Records from a data collection
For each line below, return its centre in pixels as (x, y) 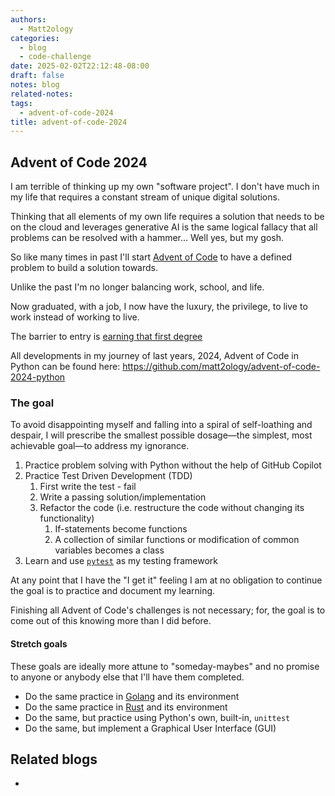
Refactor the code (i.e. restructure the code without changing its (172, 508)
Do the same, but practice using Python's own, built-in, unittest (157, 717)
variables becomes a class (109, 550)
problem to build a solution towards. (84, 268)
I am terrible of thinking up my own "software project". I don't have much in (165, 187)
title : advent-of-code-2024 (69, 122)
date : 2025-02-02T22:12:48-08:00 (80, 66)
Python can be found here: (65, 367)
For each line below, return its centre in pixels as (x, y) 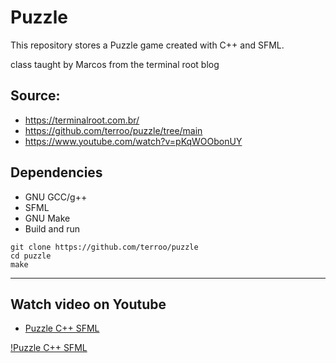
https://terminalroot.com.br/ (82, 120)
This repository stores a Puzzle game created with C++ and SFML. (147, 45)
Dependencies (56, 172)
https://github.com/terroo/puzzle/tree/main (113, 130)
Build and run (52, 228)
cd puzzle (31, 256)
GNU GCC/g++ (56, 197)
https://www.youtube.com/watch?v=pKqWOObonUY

**WHAT YOU WILL DO:**
All lines from the one that contains "variables becomes a class (109, 550)" through the last line of the data should be retyped exactly, with the pictures left out.

**PROBLEM SOLUTION:**
variables becomes a class (109, 550)
problem to build a solution towards. (84, 268)
I am terrible of thinking up my own "software project". I don't have much in (165, 187)
title : advent-of-code-2024 (69, 122)
date : 2025-02-02T22:12:48-08:00 (80, 66)
Python can be found here: (65, 367)
For each line below, return its centre in pixels as (x, y) 
https://terminalroot.com.br/ (82, 120)
This repository stores a Puzzle game created with C++ and SFML. (147, 45)
Dependencies (56, 172)
https://github.com/terroo/puzzle/tree/main (113, 130)
Build and run (52, 228)
cd puzzle (31, 256)
GNU GCC/g++ (56, 197)
https://www.youtube.com/watch?v=pKqWOObonUY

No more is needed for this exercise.